• Task instructions
This exercise calls for the whole listing to be given again exactly, without images.

• Exercise input
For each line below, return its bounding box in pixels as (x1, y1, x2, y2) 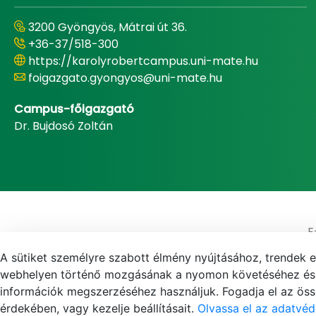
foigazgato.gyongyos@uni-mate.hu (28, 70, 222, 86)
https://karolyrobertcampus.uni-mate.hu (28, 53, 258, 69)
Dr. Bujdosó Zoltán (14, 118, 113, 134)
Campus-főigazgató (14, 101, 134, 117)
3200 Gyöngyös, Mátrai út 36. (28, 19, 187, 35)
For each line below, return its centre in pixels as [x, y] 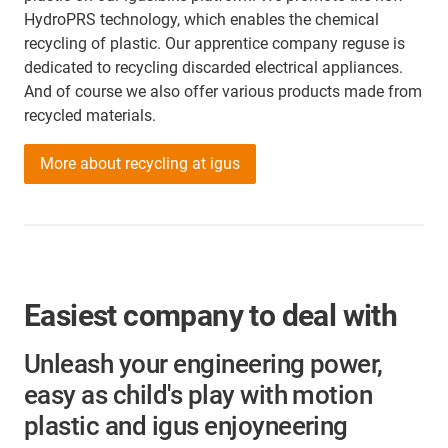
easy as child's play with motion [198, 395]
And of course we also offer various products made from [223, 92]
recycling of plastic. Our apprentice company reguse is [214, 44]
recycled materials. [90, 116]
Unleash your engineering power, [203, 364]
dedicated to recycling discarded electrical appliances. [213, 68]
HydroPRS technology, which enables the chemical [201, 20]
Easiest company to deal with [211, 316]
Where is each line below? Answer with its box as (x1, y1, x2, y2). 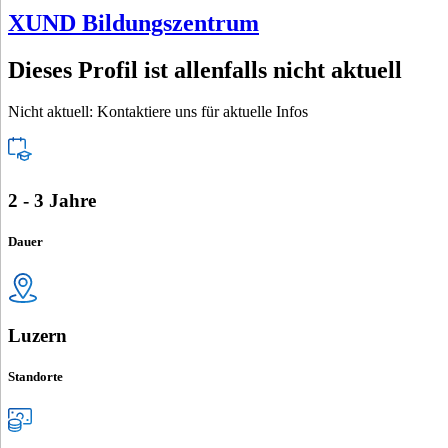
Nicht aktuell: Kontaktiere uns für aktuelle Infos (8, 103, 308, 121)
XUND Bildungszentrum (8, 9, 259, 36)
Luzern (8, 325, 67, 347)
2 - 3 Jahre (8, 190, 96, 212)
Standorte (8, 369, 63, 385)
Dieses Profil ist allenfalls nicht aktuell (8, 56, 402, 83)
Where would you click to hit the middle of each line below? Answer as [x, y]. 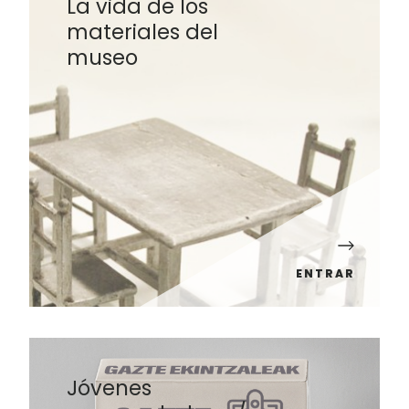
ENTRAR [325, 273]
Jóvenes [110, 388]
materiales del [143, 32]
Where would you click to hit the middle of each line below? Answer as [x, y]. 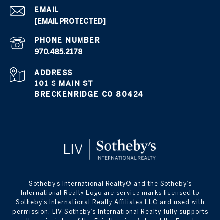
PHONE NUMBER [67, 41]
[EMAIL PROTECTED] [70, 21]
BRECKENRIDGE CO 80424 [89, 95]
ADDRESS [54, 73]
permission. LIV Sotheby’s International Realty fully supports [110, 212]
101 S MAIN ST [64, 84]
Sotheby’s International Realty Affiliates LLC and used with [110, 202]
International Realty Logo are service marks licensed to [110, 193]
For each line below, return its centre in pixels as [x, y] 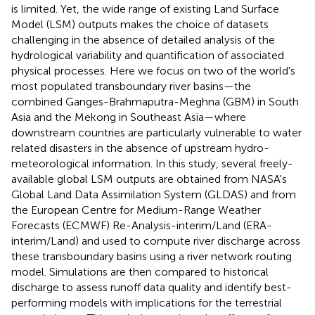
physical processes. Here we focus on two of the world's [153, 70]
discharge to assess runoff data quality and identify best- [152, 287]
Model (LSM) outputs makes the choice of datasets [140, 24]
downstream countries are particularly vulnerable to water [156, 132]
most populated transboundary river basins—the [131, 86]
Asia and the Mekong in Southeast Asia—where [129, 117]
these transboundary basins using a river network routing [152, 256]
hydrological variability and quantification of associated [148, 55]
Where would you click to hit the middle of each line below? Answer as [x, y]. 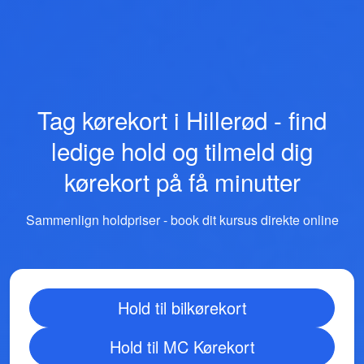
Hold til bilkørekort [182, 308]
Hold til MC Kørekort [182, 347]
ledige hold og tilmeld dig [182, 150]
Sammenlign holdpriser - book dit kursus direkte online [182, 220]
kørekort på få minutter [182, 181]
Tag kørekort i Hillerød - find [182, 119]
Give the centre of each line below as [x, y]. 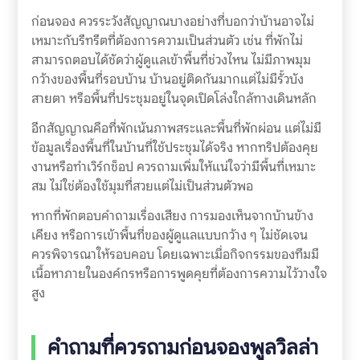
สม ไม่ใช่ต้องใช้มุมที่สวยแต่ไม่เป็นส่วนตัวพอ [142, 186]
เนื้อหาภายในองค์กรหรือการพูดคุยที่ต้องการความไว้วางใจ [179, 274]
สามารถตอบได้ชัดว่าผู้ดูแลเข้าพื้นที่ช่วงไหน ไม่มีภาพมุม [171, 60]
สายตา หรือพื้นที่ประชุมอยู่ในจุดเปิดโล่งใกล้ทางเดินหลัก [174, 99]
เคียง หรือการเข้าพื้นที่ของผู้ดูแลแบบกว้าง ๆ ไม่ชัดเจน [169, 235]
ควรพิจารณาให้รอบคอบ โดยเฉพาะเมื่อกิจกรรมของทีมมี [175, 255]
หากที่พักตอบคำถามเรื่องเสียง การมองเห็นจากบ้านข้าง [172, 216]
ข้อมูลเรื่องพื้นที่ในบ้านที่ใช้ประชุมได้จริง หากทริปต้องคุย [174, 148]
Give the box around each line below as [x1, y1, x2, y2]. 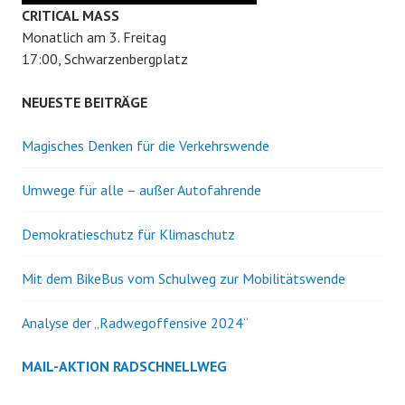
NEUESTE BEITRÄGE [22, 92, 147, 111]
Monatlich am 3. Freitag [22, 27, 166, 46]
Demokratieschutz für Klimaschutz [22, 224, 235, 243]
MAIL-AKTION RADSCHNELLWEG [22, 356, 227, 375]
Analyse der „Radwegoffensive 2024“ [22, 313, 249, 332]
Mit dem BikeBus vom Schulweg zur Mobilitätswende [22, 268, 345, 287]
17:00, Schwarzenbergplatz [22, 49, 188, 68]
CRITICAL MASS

• Finished task
For each line below, return its bounding box in pixels as (x1, y1, x2, y2) 
foigazgato.gyongyos@uni-mate.hu (28, 70, 222, 86)
https://karolyrobertcampus.uni-mate.hu (28, 53, 258, 69)
Dr. Bujdosó Zoltán (14, 118, 113, 134)
Campus-főigazgató (14, 101, 134, 117)
3200 Gyöngyös, Mátrai út 36. (28, 19, 187, 35)
For each line below, return its centre in pixels as [x, y] 
easy as child's play with motion [198, 395]
And of course we also offer various products made from [223, 92]
recycling of plastic. Our apprentice company reguse is [214, 44]
recycled materials. [90, 116]
Unleash your engineering power, [203, 364]
dedicated to recycling discarded electrical appliances. [213, 68]
HydroPRS technology, which enables the chemical [201, 20]
Easiest company to deal with [211, 316]
Where is each line below? Answer with its box as (x1, y1, x2, y2). 
Nicht aktuell: Kontaktiere uns für aktuelle Infos (8, 103, 308, 121)
XUND Bildungszentrum (8, 9, 259, 36)
Luzern (8, 325, 67, 347)
2 - 3 Jahre (8, 190, 96, 212)
Standorte (8, 369, 63, 385)
Dieses Profil ist allenfalls nicht aktuell (8, 56, 402, 83)
Where would you click to hit the middle of each line below? Answer as [x, y]. 
ENTRAR [325, 273]
Jóvenes [110, 388]
materiales del [143, 32]
Where would you click to hit the middle of each line below? Answer as [x, y]. 
PHONE NUMBER [67, 41]
[EMAIL PROTECTED] [70, 21]
BRECKENRIDGE CO 80424 [89, 95]
ADDRESS [54, 73]
permission. LIV Sotheby’s International Realty fully supports [110, 212]
101 S MAIN ST [64, 84]
Sotheby’s International Realty Affiliates LLC and used with [110, 202]
International Realty Logo are service marks licensed to [110, 193]
For each line below, return its centre in pixels as [x, y] 
physical processes. Here we focus on two of the world's [153, 70]
discharge to assess runoff data quality and identify best- [152, 287]
Model (LSM) outputs makes the choice of datasets [140, 24]
downstream countries are particularly vulnerable to water [156, 132]
most populated transboundary river basins—the [131, 86]
Asia and the Mekong in Southeast Asia—where [129, 117]
these transboundary basins using a river network routing [152, 256]
hydrological variability and quantification of associated [148, 55]
Where would you click to hit the middle of each line below? Answer as [x, y]. 
Hold til bilkørekort [182, 308]
Hold til MC Kørekort [182, 347]
ledige hold og tilmeld dig [182, 150]
Sammenlign holdpriser - book dit kursus direkte online [182, 220]
kørekort på få minutter [182, 181]
Tag kørekort i Hillerød - find [182, 119]
Give the centre of each line below as [x, y]. 
สม ไม่ใช่ต้องใช้มุมที่สวยแต่ไม่เป็นส่วนตัวพอ [142, 186]
เนื้อหาภายในองค์กรหรือการพูดคุยที่ต้องการความไว้วางใจ [179, 274]
สามารถตอบได้ชัดว่าผู้ดูแลเข้าพื้นที่ช่วงไหน ไม่มีภาพมุม [171, 60]
สายตา หรือพื้นที่ประชุมอยู่ในจุดเปิดโล่งใกล้ทางเดินหลัก [174, 99]
เคียง หรือการเข้าพื้นที่ของผู้ดูแลแบบกว้าง ๆ ไม่ชัดเจน [169, 235]
ควรพิจารณาให้รอบคอบ โดยเฉพาะเมื่อกิจกรรมของทีมมี [175, 255]
หากที่พักตอบคำถามเรื่องเสียง การมองเห็นจากบ้านข้าง [172, 216]
ข้อมูลเรื่องพื้นที่ในบ้านที่ใช้ประชุมได้จริง หากทริปต้องคุย [174, 148]
Give the box around each line below as [x1, y1, x2, y2]. 
NEUESTE BEITRÄGE [22, 92, 147, 111]
Monatlich am 3. Freitag [22, 27, 166, 46]
Demokratieschutz für Klimaschutz [22, 224, 235, 243]
MAIL-AKTION RADSCHNELLWEG [22, 356, 227, 375]
Analyse der „Radwegoffensive 2024“ [22, 313, 249, 332]
Mit dem BikeBus vom Schulweg zur Mobilitätswende [22, 268, 345, 287]
17:00, Schwarzenbergplatz [22, 49, 188, 68]
CRITICAL MASS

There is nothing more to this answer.